[EXERCISE]
A letter-for-letter copy of the listing is required, with no pictures in it.

[LISTED RECORDS]
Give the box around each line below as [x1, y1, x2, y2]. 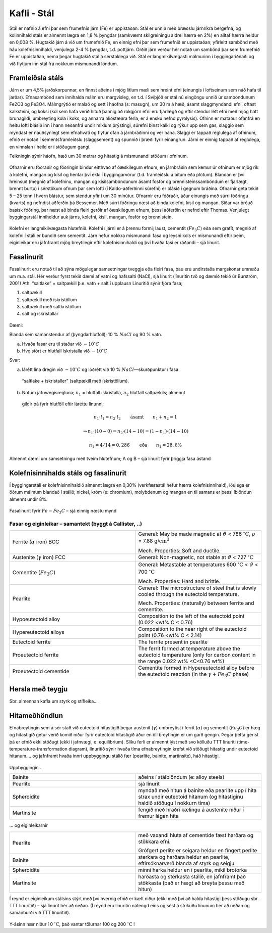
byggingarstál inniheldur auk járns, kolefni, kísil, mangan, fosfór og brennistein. [9, 214, 173, 220]
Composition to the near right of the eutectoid [138, 625, 247, 632]
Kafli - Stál [9, 8, 54, 19]
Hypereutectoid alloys [12, 628, 65, 635]
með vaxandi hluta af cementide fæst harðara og [138, 831, 254, 838]
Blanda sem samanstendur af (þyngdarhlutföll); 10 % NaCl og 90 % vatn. [9, 332, 162, 338]
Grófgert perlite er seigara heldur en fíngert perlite [138, 847, 257, 854]
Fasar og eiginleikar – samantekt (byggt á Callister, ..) [9, 520, 142, 527]
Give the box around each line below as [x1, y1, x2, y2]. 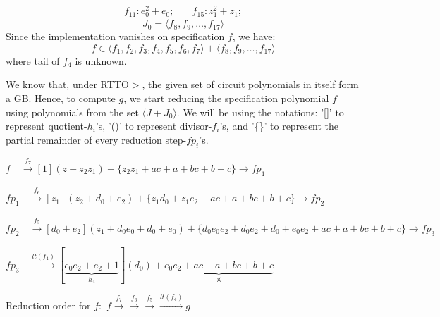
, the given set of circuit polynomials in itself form [142, 77, 359, 92]
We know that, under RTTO [6, 77, 129, 92]
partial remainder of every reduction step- [6, 132, 187, 147]
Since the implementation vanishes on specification [6, 29, 225, 44]
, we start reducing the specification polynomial [123, 91, 329, 106]
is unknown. [75, 53, 127, 68]
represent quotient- [6, 118, 87, 133]
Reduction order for [6, 297, 91, 312]

[THE ANSWER]
Give the box around each line below as [x1, y1, x2, y2]. 
byggingarstál inniheldur auk járns, kolefni, kísil, mangan, fosfór og brennistein. [9, 214, 173, 220]
Composition to the near right of the eutectoid [138, 625, 247, 632]
Kafli - Stál [9, 8, 54, 19]
Hypereutectoid alloys [12, 628, 65, 635]
með vaxandi hluta af cementide fæst harðara og [138, 831, 254, 838]
Blanda sem samanstendur af (þyngdarhlutföll); 10 % NaCl og 90 % vatn. [9, 332, 162, 338]
Grófgert perlite er seigara heldur en fíngert perlite [138, 847, 257, 854]
Fasar og eiginleikar – samantekt (byggt á Callister, ..) [9, 520, 142, 527]
Give the box around each line below as [x1, y1, x2, y2]. 
, the given set of circuit polynomials in itself form [142, 77, 359, 92]
We know that, under RTTO [6, 77, 129, 92]
partial remainder of every reduction step- [6, 132, 187, 147]
Since the implementation vanishes on specification [6, 29, 225, 44]
, we start reducing the specification polynomial [123, 91, 329, 106]
is unknown. [75, 53, 127, 68]
represent quotient- [6, 118, 87, 133]
Reduction order for [6, 297, 91, 312]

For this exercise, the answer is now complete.